Duqtools comes with a list of default variables. You can update or add your own variables via the extra_variables key in the duqtools.yaml file.

IDS variables

Variable for describing data within a IMAS database.

The variable can be given a name, which will be used in the rest of the config to reference the variable. It will also be used as the column labels or on plots.

The dimensions for each variable must be specified. This ensures the the data will be self-consistent. For example for 1D data, you can use [x] and for 2D data, [x, y].

The IDS path may contain indices. You can point to a single index, by simply giving the complete path (i.e. profiles_1d/0/t_i_ave for the 0th time slice). To retrieve all time slices, you can use profiles_1d/*/t_i_ave.

ids
Root IDS name.
path
Path to the data within the IDS. The fields are separated by forward slashes (/).
type
discriminator for the variable type
name
Name of the variable.

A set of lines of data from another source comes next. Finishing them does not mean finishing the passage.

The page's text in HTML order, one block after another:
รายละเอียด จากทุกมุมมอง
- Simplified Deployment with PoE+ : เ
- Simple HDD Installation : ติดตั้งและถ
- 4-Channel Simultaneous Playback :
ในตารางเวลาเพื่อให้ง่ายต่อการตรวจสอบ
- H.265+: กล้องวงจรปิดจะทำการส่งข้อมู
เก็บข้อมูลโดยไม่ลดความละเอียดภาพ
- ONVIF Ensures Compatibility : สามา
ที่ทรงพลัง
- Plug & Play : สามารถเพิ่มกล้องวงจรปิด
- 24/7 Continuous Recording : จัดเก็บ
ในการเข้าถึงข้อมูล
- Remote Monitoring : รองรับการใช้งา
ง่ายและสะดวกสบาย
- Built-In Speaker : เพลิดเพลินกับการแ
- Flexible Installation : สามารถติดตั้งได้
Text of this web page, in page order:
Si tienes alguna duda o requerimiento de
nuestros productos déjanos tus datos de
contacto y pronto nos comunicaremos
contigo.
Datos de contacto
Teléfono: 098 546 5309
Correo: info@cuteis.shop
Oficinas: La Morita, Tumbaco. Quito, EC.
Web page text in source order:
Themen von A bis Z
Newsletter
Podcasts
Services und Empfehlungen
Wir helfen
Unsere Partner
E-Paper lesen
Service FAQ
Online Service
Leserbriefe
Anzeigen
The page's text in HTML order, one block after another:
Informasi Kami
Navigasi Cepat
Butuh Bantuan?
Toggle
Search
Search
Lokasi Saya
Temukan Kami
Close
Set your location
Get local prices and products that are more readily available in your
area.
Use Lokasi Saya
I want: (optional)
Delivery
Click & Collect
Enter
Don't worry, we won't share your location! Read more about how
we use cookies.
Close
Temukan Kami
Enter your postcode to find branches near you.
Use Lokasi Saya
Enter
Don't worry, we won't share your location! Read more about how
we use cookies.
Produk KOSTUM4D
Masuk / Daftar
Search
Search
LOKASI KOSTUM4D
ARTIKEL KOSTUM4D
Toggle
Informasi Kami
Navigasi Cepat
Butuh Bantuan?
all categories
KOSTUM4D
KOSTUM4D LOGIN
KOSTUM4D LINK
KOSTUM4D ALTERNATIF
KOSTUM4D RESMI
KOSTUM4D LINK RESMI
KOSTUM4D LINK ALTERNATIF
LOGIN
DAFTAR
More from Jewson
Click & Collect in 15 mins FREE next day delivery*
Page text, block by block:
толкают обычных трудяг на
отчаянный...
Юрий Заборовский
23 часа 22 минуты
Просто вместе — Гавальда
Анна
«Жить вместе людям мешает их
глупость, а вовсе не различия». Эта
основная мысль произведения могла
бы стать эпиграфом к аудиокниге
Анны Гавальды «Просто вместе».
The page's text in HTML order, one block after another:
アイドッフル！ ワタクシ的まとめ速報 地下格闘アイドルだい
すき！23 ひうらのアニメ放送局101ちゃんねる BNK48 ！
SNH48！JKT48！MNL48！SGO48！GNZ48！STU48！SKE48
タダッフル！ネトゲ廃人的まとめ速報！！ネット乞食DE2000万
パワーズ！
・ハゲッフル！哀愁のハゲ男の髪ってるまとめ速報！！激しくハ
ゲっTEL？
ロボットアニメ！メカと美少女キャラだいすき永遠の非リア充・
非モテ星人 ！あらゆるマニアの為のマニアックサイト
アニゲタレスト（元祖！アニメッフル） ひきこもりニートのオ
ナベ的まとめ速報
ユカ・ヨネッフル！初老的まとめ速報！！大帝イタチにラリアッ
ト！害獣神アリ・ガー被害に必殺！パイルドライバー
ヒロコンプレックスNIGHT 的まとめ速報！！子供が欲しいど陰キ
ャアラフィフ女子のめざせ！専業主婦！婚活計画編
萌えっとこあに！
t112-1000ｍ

This will be used to reference this variable.
dims
Give the dimensions of the data, i.e. [x] for 1D, or [x, y] for 2D data.

Example:

duqtools.yaml
extra_variables:
- name: rho_tor_norm
  ids: core_profiles
  path: profiles_1d/*/grid/rho_tor_norm
  dims: [time, x]
  type: IDS-variable
- name: t_i_ave
  ids: core_profiles
  path: profiles_1d/*/t_i_ave
  dims: [time, x]
  type: IDS-variable

Using other variables as input

It is possible to specify other variables to use as input for your operation. This can be used to calculate a value of a variable with a custom operation which includes these variables. These variables are available in the custom_code in a SimpleNamespace as var.variable name.

The example below sets all t_i_ave to some value calculated by dividing t_i_ave_0 by rho_tor_norm_0

extra_variables:
- name: rho_tor_norm_0
  ids: core_profiles
  path: profiles_1d/0/grid/rho_tor_norm
  dims: [x]
  type: IDS-variable
- name: t_i_ave_0
  ids: core_profiles
  path: profiles_1d/0/t_i_ave
  dims: [x]
  type: IDS-variable
create:
  dimensions:
    variable: t_i_ave
    operator: custom
    values: [1.0]
    input_variables:
      - "t_i_ave_0"
      - "rho_tor_norm_0"
    custom_code: 'var.t_i_ave_0/var.rho_tor_norm_0'

Note

  • If a variable that has been operated on earlier is specified as input, it will probably be the new value.
  • input_variables must not have multiple dimensions (so for IDS, no * operator in the path is allowed.